We again better evaluate classification accuracy with a confusion matrix.
confusion_matrix <- eval$"Confusion Matrix"[[1]]
plot_confusion_matrix(confusion_matrix)
We see again our original issue, with a high percentage of true negatives, yet a very low percentage of true positives. Overall, we determine a neural network trained on oversampled data, given the complexity and flexibility of the algorithm, to be the most effective model for correctly classifying people as either having had or not having had strokes of those models yet evaluated.

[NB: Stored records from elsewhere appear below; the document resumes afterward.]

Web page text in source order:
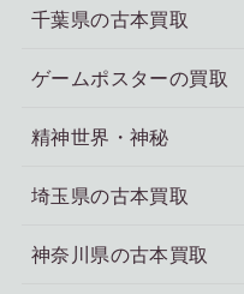
千葉県の古本買取
ゲームポスターの買取
精神世界・神秘
埼玉県の古本買取
神奈川県の古本買取

#The binary logistic regression model is used because the stroke data only has values of 0 and 1 and the distribution is non-normal. This model is simpler and may run faster than the k-nearest neighbor. However, the disadvantage is that the model does not have the neural network’s capability of complex representation learning.
newmodel <- glm(class~., family = binomial, data=oversampled_train)
#The oversampled train data allows the "stroke = 1" observations to be equal to the "stroke = 0" which may improve the accuracy of the model. Class signifies stroke.
summary(newmodel)
##
## Call:
## glm(formula = class ~ ., family = binomial, data = oversampled_train)
##
## Deviance Residuals:
## Min 1Q Median 3Q Max
## -2.6962 -0.6986 0.3578 0.7448 2.1749
##
## Coefficients: (4 not defined because of singularities)
## Estimate Std. Error z value Pr(>|z|)
## (Intercept) -1.335e+13 3.127e+13 -0.427 0.669512
## genderFemale 1.335e+13 3.127e+13 0.427 0.669512
## genderMale 1.335e+13 3.127e+13 0.427 0.669512
## genderOther 1.335e+13 3.127e+13 0.427 0.669512
## age 1.761e+00 6.463e-02 27.244 < 2e-16 ***
## hypertension 8.609e-01 1.027e-01 8.380 < 2e-16 ***
## heart_disease 6.654e-01 1.371e-01 4.855 1.20e-06 ***
## ever_marriedNo -6.045e-01 1.466e-01 -4.122 3.75e-05 ***
## ever_marriedYes NA NA NA NA
## work_typechildren -2.060e+01 5.329e+04 0.000 0.999692
## work_typeGovt_job 5.046e-01 1.356e-01 3.721 0.000199 ***
## work_typeNever_worked -2.113e+01 1.130e+05 0.000 0.999851
## work_typePrivate 8.901e-01 1.018e-01 8.740 < 2e-16 ***
## work_typeSelf.employed NA NA NA NA
## Residence_typeRural -1.165e-01 7.781e-02 -1.497 0.134327
## Residence_typeUrban NA NA NA NA
## avg_glucose_level 4.178e-02 3.603e-02 1.160 0.246241
## bmi 1.007e-01 4.606e-02 2.187 0.028751 *
## smoking_statusformerly.smoked -4.390e-02 1.167e-01 -0.376 0.706830
## smoking_statusnever.smoked -4.204e-02 1.101e-01 -0.382 0.702549
## smoking_statussmokes NA NA NA NA
## ---
## Signif. codes: 0 '***' 0.001 '**' 0.01 '*' 0.05 '.' 0.1 ' ' 1
##
## (Dispersion parameter for binomial family taken to be 1)
##
## Null deviance: 6465.3 on 4665 degrees of freedom
## Residual deviance: 4339.1 on 4649 degrees of freedom
## AIC: 4373.1
##
## Number of Fisher Scoring iterations: 25
#Observations (+) is positive correlation with stroke and (-) is negative correlation with stroke.
#Independent Variables with p<0.01: female (+), age (+), hypertension (+), not married (+), average glucose (+), bmi (+), formerly smoked (-), never smoked (-)
#Independent Variables with 0.01<p<0.05: #government job (-), rural residence (-)
#test_X contains the independent variables and test_Y contains the dependent variable, stroke, of the validation sets.
predictTest <- predict(newmodel, test_X, type = "response")
classification <- ifelse(predictTest > 0.5, 1,0)
#In this case, 0.5 is our threshold.
classification <- as.numeric(classification)
#Prediction Results and Confusion Matrix
preds_and_results <- data.frame("True" = test_y, "Predicted" = classification)
eval <- evaluate(preds_and_results, target_col = "stroke", prediction_cols = "Predicted", type = "binomial")
numeric_performance <- eval[, c(1:8)]
head(numeric_performance) %>%
kbl() %>%
kable_styling(c("striped", "hover"))
| Balanced Accuracy | Accuracy | F1 | Sensitivity | Specificity | Pos Pred Value | Neg Pred Value | AUC |
|---|---|---|---|---|---|---|---|
| 0.703288 | 0.7205503 | 0.1022099 | 0.6851852 | 0.7213908 | 0.0552239 | 0.9897343 | 0.703288 |
confusion_matrix <- eval$"Confusion Matrix"[[1]]
plot_confusion_matrix(confusion_matrix)
#1.7% of stroke patients were predicted and 71.2% of non-stroke patients were predicted. The worst inaccuracy would be if a person is predicted to not have a stroke but actually will have a stroke. In this case, 0.6% were incorrectly predicted. The inaccuracy was greater when the model predicted stroke but the person did not have a stroke (26.4%).